Input data:
▶
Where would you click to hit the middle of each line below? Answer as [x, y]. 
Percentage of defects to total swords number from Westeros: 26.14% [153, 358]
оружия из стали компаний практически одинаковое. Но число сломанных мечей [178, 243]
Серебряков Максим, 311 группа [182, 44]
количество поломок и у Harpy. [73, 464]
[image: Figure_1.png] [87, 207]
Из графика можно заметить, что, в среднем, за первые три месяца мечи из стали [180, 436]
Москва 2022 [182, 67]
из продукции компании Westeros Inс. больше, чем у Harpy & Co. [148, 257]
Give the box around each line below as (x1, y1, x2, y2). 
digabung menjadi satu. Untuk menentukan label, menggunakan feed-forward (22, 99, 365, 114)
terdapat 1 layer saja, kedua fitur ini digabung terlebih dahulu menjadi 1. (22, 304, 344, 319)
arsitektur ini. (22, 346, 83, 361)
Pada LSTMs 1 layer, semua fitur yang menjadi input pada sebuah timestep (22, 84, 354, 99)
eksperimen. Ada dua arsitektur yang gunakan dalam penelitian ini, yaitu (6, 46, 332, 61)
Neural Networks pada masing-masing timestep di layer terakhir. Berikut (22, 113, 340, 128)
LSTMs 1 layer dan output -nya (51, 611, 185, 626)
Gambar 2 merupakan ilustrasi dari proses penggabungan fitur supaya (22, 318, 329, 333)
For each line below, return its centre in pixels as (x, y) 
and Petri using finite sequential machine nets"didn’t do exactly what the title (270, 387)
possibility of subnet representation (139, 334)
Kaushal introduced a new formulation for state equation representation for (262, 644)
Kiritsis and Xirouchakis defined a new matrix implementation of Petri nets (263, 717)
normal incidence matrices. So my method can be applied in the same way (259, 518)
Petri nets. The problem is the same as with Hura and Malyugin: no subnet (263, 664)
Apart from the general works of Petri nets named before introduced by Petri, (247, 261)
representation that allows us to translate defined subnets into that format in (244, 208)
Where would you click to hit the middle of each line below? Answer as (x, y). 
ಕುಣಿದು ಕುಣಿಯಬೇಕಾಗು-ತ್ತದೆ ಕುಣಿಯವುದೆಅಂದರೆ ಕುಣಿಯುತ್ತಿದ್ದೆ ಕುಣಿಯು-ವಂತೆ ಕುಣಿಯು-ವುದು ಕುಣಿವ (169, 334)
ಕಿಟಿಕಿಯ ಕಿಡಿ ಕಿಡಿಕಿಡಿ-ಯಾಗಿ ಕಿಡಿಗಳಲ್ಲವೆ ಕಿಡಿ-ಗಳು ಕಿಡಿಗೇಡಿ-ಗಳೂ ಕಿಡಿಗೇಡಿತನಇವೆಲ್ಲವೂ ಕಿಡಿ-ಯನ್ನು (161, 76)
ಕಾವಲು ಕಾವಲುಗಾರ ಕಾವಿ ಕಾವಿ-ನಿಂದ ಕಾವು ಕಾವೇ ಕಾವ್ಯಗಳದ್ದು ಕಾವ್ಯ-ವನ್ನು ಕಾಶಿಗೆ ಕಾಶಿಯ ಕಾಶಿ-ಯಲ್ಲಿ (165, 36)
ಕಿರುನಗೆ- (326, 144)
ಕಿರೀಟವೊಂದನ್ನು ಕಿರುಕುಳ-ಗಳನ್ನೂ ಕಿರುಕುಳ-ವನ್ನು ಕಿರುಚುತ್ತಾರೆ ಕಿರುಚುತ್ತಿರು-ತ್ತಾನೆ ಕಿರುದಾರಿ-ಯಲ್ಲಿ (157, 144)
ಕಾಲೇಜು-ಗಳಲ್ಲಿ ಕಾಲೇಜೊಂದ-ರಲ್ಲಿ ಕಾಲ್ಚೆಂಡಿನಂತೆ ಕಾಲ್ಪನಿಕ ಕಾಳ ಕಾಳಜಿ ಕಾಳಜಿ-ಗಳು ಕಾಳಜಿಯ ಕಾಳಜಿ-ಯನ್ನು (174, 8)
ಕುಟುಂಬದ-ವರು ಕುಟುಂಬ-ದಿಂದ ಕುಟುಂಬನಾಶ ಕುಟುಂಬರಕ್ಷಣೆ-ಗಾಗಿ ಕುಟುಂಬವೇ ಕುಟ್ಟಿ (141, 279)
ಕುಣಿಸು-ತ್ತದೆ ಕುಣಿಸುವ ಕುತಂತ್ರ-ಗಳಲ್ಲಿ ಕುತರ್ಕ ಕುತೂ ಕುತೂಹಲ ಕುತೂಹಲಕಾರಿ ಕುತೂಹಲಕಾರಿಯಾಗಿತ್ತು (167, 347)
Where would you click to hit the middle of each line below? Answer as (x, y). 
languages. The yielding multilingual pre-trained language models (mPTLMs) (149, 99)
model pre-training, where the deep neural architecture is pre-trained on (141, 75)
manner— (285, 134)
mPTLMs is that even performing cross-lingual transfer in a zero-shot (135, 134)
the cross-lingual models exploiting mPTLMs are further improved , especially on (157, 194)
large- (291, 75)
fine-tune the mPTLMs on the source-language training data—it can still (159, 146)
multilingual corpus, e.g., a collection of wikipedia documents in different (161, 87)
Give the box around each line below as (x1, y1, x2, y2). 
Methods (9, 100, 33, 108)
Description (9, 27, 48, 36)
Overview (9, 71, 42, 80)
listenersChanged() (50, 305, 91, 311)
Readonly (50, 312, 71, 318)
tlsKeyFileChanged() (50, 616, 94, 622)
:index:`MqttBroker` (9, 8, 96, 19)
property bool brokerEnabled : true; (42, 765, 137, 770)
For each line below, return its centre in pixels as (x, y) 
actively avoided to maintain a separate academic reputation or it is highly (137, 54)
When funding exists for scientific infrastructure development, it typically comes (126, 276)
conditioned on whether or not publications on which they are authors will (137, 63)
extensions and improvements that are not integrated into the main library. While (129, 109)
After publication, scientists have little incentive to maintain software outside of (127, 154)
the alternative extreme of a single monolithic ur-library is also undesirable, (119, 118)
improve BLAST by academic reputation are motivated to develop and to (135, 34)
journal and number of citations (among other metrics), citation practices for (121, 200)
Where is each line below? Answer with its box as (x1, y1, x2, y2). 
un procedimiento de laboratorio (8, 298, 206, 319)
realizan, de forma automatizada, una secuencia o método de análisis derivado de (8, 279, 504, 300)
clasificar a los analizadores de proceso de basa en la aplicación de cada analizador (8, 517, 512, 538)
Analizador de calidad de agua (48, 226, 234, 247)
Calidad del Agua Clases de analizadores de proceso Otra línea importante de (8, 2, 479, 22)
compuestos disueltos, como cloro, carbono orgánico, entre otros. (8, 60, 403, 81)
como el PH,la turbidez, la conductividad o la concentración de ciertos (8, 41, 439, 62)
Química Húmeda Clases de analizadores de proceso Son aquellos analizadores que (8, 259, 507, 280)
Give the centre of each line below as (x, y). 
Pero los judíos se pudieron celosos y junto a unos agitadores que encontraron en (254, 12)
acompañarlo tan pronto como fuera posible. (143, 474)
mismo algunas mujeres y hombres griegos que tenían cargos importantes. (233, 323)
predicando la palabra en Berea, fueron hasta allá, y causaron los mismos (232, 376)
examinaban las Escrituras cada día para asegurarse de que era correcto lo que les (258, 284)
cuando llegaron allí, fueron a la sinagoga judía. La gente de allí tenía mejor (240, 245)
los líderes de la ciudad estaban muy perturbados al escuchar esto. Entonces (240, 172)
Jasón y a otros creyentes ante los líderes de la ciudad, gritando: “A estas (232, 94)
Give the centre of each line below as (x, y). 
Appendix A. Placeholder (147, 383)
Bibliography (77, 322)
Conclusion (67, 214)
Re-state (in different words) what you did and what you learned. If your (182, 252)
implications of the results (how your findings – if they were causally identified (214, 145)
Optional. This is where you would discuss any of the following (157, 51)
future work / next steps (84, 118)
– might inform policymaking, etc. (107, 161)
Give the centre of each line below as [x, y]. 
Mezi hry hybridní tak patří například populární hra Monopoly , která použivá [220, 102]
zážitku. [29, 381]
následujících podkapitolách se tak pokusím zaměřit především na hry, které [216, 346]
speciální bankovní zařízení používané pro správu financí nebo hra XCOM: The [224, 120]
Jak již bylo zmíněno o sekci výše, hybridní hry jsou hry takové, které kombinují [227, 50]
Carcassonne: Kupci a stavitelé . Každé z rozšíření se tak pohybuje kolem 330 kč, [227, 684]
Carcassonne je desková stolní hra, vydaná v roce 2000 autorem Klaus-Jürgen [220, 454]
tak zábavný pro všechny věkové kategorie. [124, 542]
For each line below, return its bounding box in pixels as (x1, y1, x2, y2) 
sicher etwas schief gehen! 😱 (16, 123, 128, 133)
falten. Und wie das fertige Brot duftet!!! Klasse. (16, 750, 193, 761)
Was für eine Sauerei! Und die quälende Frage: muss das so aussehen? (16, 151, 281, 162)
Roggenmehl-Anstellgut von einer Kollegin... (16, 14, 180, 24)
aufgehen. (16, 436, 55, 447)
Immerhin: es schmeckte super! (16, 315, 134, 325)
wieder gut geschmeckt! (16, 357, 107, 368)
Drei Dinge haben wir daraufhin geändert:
◀
What the exercise asks: This exercise requires the number of lines in the entries holding the word "with", written alone.

Solved problem: 2